For Will, on the other hand, it’s a question of hardball tactics used by unions (the only corporate entities he thinks are not persons):

>Democracy is rule by persuasion, but the unpersuasive often try to coerce the unpersuaded. Recent days have provided two illustrations of this tendency, both of them pertaining to labor unions, whose decades of declining membership testify to their waning power to persuade workers that unions add more value to workers’ lives than they subtract.

>Failing unions, like failing industries, turn to government for protection in the form of coercion. Failing industries have traditionally sought corporate welfare in the form of tariffs (coercion of consumers). Unions seek laws to confer what their persuasiveness cannot convince people to consent to.

. . . .

>The WEA’s whiny audacity was not more offensive than the aim organized labor tried to advance with yesterday’s march and rally in the nation’s capital. Unions were demonstrating in support of legislation with the Orwellian title Employee Free Choice Act. It would deny employees the choice of a secret ballot when voting on unionization of their workplace. Instead, union organizers would use the “card check” system, which allows them to pick the voters they want: Once a majority of workers — exposed one at a time to face-to-face pressure from union organizers — sign a union card, the union is automatically certified as the bargaining agent for all the workers.

It’s as if they come from two different worlds.

Post tax cuts ergo propter tax cuts

It has become tiresome again to point out the numbskullery of George Will’s arguments. As he often does, today he misrepresents the positions of Bush’s tax cut objectors and asserts that the tax cuts in precisely the way Bush (and Reagan, of course) envision them have made the economy grow.

The first:

>Last Sunday, eight Democratic presidential candidates debated for two hours, saying about the economy . . . next to nothing.
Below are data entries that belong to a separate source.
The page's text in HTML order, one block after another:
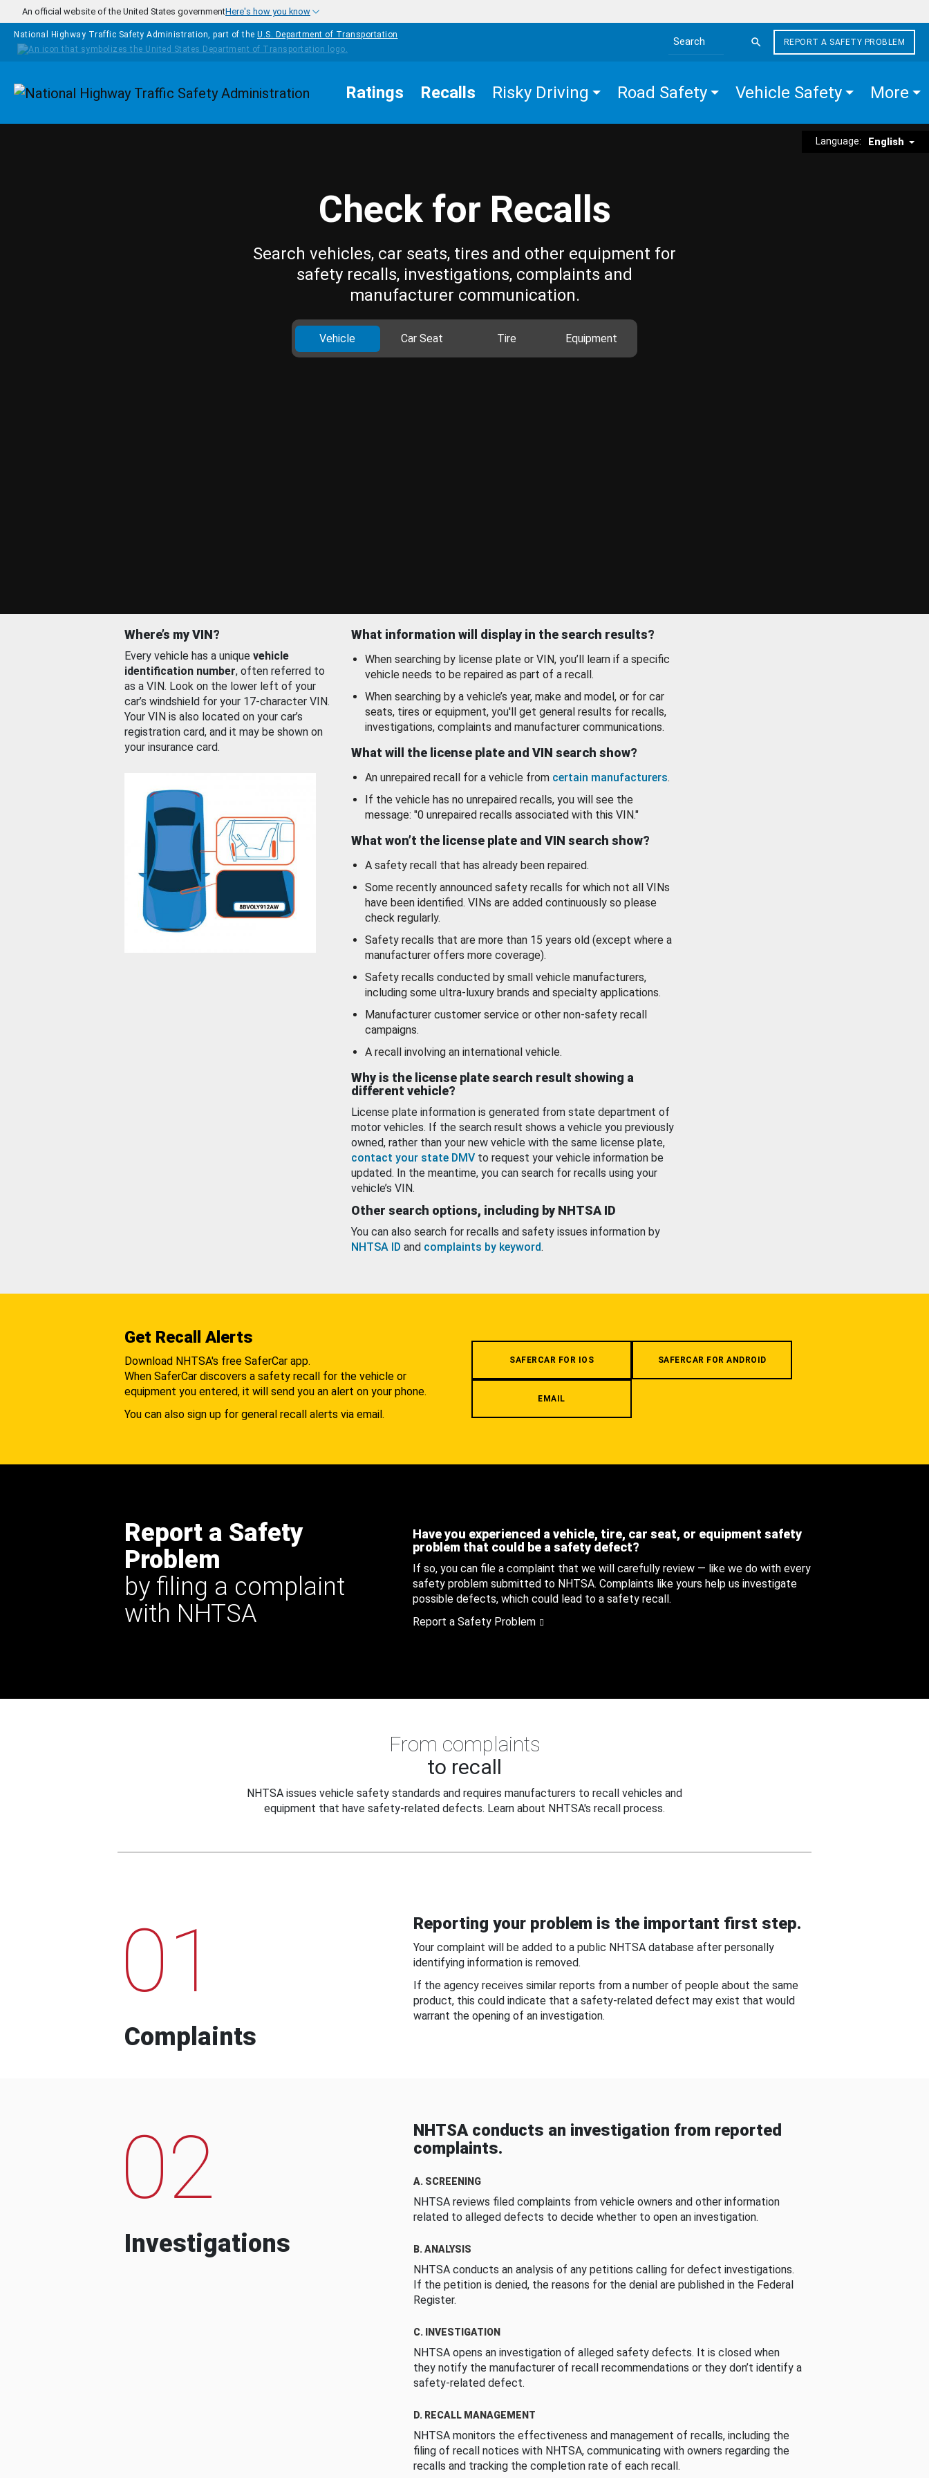
Skip to main content
An official website of the United States governmentHere's how you know
National Highway Traffic Safety Administration, part of the U.S. Department of Transportation
Search the site
REPORT A SAFETY PROBLEM
Homepage Ratings Recalls Risky Driving Road Safety Vehicle Safety More
Language: English
Check for Recalls
Search vehicles, car seats, tires and other equipment for
safety recalls, investigations, complaints and
manufacturer communication.
Vehicle Car Seat Tire Equipment
Where’s my VIN?
Every vehicle has a unique vehicle
identification number, often referred to
as a VIN. Look on the lower left of your
car’s windshield for your 17-character VIN.
Your VIN is also located on your car’s
registration card, and it may be shown on
your insurance card.
What information will display in the search results?
When searching by license plate or VIN, you’ll learn if a specific
vehicle needs to be repaired as part of a recall.
When searching by a vehicle’s year, make and model, or for car
seats, tires or equipment, you'll get general results for recalls,
investigations, complaints and manufacturer communications.
What will the license plate and VIN search show?
An unrepaired recall for a vehicle from certain manufacturers.
If the vehicle has no unrepaired recalls, you will see the
message: "0 unrepaired recalls associated with this VIN."
What won’t the license plate and VIN search show?
A safety recall that has already been repaired.
Some recently announced safety recalls for which not all VINs
have been identified. VINs are added continuously so please
check regularly.
Safety recalls that are more than 15 years old (except where a
manufacturer offers more coverage).
Safety recalls conducted by small vehicle manufacturers,
including some ultra-luxury brands and specialty applications.
Manufacturer customer service or other non-safety recall
campaigns.
A recall involving an international vehicle.
Why is the license plate search result showing a
different vehicle?
License plate information is generated from state department of
motor vehicles. If the search result shows a vehicle you previously
owned, rather than your new vehicle with the same license plate,
contact your state DMV to request your vehicle information be
updated. In the meantime, you can search for recalls using your
vehicle’s VIN.
Other search options, including by NHTSA ID
You can also search for recalls and safety issues information by
NHTSA ID and complaints by keyword.
Get Recall Alerts
Download NHTSA's free SaferCar app.
When SaferCar discovers a safety recall for the vehicle or
equipment you entered, it will send you an alert on your phone.
You can also sign up for general recall alerts via email.
SAFERCAR FOR IOS SAFERCAR FOR ANDROID
EMAIL
Report a Safety
Problem
by filing a complaint
with NHTSA
Have you experienced a vehicle, tire, car seat, or equipment safety
problem that could be a safety defect?
If so, you can file a complaint that we will carefully review — like we do with every
safety problem submitted to NHTSA. Complaints like yours help us investigate
possible defects, which could lead to a safety recall.
Report a Safety Problem
From complaints
to recall
NHTSA issues vehicle safety standards and requires manufacturers to recall vehicles and
equipment that have safety-related defects. Learn about NHTSA's recall process.
01
Complaints
Reporting your problem is the important first step.
Your complaint will be added to a public NHTSA database after personally
identifying information is removed.
If the agency receives similar reports from a number of people about the same
product, this could indicate that a safety-related defect may exist that would
warrant the opening of an investigation.
02
Investigations
NHTSA conducts an investigation from reported
complaints.
A. SCREENING
NHTSA reviews filed complaints from vehicle owners and other information
related to alleged defects to decide whether to open an investigation.
B. ANALYSIS
NHTSA conducts an analysis of any petitions calling for defect investigations.
If the petition is denied, the reasons for the denial are published in the Federal
Register.
C. INVESTIGATION
NHTSA opens an investigation of alleged safety defects. It is closed when
they notify the manufacturer of recall recommendations or they don’t identify a
safety-related defect.
D. RECALL MANAGEMENT
NHTSA monitors the effectiveness and management of recalls, including the
filing of recall notices with NHTSA, communicating with owners regarding the
recalls and tracking the completion rate of each recall.

You must slog to Page 43 in the 51-page transcript before Barack Obama laments that “the burdens and benefits of this new global economy are not being spread evenly across the board” and promises to “institute some fairness in the system.”
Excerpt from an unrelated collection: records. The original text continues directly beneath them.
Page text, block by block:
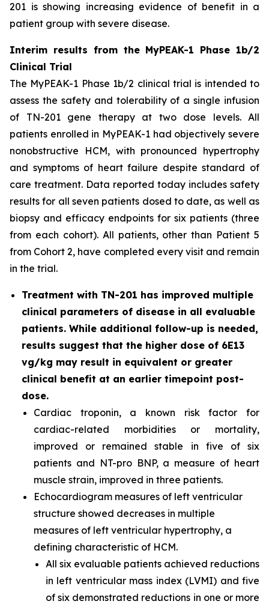
201 is showing increasing evidence of benefit in a
patient group with severe disease.
Interim results from the MyPEAK-1 Phase 1b/2
Clinical Trial
The MyPEAK-1 Phase 1b/2 clinical trial is intended to
assess the safety and tolerability of a single infusion
of TN-201 gene therapy at two dose levels. All
patients enrolled in MyPEAK-1 had objectively severe
nonobstructive HCM, with pronounced hypertrophy
and symptoms of heart failure despite standard of
care treatment. Data reported today includes safety
results for all seven patients dosed to date, as well as
biopsy and efficacy endpoints for six patients (three
from each cohort). All patients, other than Patient 5
from Cohort 2, have completed every visit and remain
in the trial.
Treatment with TN-201 has improved multiple
clinical parameters of disease in all evaluable
patients. While additional follow-up is needed,
results suggest that the higher dose of 6E13
vg/kg may result in equivalent or greater
clinical benefit at an earlier timepoint post-
dose.
Cardiac troponin, a known risk factor for
cardiac-related morbidities or mortality,
improved or remained stable in five of six
patients and NT-pro BNP, a measure of heart
muscle strain, improved in three patients.
Echocardiogram measures of left ventricular
structure showed decreases in multiple
measures of left ventricular hypertrophy, a
defining characteristic of HCM.
All six evaluable patients achieved reductions
in left ventricular mass index (LVMI) and five
of six demonstrated reductions in one or more
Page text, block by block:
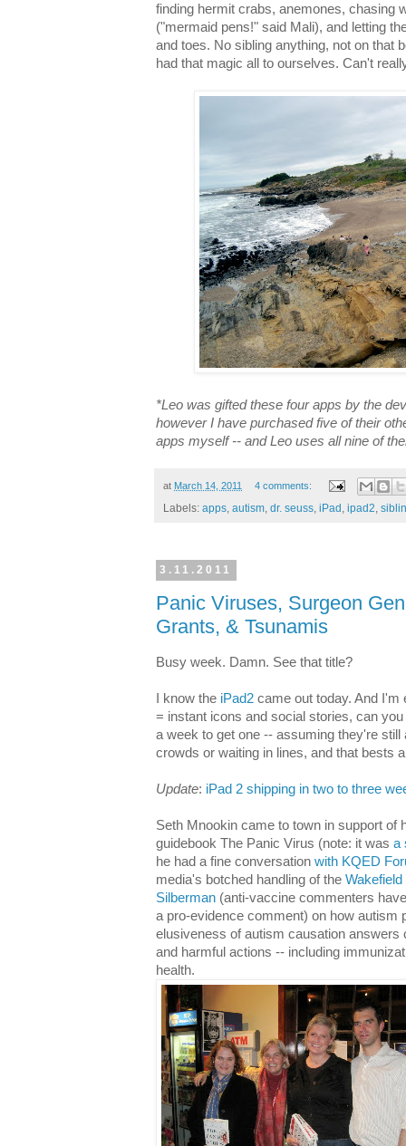
finding hermit crabs, anemones, chasing
("mermaid pens!" said Mali), and letting
and toes. No sibling anything, not on that
had that magic all to ourselves. Can't
*Leo was gifted these four apps by the
however I have purchased five of their
apps myself -- and Leo uses all nine of
at March 14, 2011 4 comments:
Labels: apps, autism, dr. seuss, iPad , ipad2,
3.11.2011
Panic Viruses, Surgeon
Grants, & Tsunamis
Busy week. Damn. See that title?
I know the iPad2 came out today. And
= instant icons and social stories, can
a week to get one -- assuming they're still
crowds or waiting in lines, and that bests
Update: iPad 2 shipping in two to three
Seth Mnookin came to town in support of
guidebook The Panic Virus (note: it was a
he had a fine conversation with KQED
media's botched handling of the Wakefield
Silberman (anti-vaccine commenters
a pro-evidence comment) on how autism
elusiveness of autism causation answers
and harmful actions -- including
health.

>Well. When in the long human story have economic burdens and benefits been “spread evenly”? Does Obama think they should be, even though talents never are? What relationship of “fairness” does he envision between the value received by individuals and the value added by them? Does he disagree — if so, on what evidence? — with Federal Reserve Chairman Ben Bernanke that “the influence of globalization on inequality has been moderate and almost surely less important than the effects of skill-biased technological change”?
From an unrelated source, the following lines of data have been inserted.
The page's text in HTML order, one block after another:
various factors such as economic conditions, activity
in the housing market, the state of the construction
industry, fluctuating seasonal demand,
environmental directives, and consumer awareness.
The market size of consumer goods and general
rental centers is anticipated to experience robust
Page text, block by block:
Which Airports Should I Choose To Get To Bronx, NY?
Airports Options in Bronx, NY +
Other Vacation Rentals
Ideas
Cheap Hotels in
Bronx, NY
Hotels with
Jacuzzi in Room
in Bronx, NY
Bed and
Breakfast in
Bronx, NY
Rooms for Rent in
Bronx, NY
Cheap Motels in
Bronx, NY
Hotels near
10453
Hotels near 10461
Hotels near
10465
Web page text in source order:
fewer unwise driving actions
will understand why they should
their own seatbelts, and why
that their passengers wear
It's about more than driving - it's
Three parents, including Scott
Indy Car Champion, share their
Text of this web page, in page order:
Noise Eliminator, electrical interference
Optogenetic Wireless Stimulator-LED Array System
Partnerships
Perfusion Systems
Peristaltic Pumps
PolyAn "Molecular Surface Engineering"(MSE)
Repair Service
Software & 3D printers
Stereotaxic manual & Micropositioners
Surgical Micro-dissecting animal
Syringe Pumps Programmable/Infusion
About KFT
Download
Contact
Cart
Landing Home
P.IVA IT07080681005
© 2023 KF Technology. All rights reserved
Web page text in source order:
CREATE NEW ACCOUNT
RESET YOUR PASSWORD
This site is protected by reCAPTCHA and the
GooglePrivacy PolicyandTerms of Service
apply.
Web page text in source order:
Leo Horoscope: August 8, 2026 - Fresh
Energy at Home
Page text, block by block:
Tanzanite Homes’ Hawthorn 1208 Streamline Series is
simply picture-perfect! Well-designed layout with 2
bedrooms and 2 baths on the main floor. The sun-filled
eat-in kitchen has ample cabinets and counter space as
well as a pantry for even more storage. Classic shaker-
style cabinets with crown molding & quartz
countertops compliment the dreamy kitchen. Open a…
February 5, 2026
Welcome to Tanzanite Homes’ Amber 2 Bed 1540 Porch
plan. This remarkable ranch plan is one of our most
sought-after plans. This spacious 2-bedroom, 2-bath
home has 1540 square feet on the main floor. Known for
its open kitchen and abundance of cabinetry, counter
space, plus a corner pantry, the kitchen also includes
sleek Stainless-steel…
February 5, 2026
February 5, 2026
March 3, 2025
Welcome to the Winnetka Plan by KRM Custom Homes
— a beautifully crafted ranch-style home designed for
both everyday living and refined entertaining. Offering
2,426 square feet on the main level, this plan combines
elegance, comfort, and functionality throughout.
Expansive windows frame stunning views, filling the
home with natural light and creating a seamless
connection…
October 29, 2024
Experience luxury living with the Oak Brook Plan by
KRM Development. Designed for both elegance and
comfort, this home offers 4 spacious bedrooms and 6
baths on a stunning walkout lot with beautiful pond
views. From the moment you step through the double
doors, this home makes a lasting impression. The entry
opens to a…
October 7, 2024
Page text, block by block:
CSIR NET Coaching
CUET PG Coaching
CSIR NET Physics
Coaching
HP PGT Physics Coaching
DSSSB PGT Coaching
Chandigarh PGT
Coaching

Someone with madder internet skillz than me ought to do a Nexis search for how many times Will writes “Well period” after quoting someone ought of context. I suppose Obama has only those sound bites to offer–no explanation behind them or anything. Just for the record, the complaint about the tax cuts consisted in their uneven distribution. Critics argued that they would have been more effective had people who could spend the money gotten more, and people who don’t spend or don’t need gotten less. That’s the argument–I’m not having it now, so don’t comment on it–so Will ought to deal with that claim. Instead he makes it sound like the Democrats were against any tax cuts or endorsed only the most Robin Hood of tax schemes. Aside from that, he makes it sound like the avoided the topic of the economy at the debate. Well. At the debate, they’re not the ones asking the questions. Besides, the one who did most of the talking was Wolf Blitzer.

The second:

>In the 102 quarters since Ronald Reagan’s tax cuts went into effect more than 25 years ago, there have been 96 quarters of growth. Since the Bush tax cuts and the current expansion began, the economy’s growth has averaged 3 percent per quarter, and more than 8 million jobs have been created. The deficit as a percentage of gross domestic product is below the post-World War II average.

Post tax cuts ergo propter tax cuts.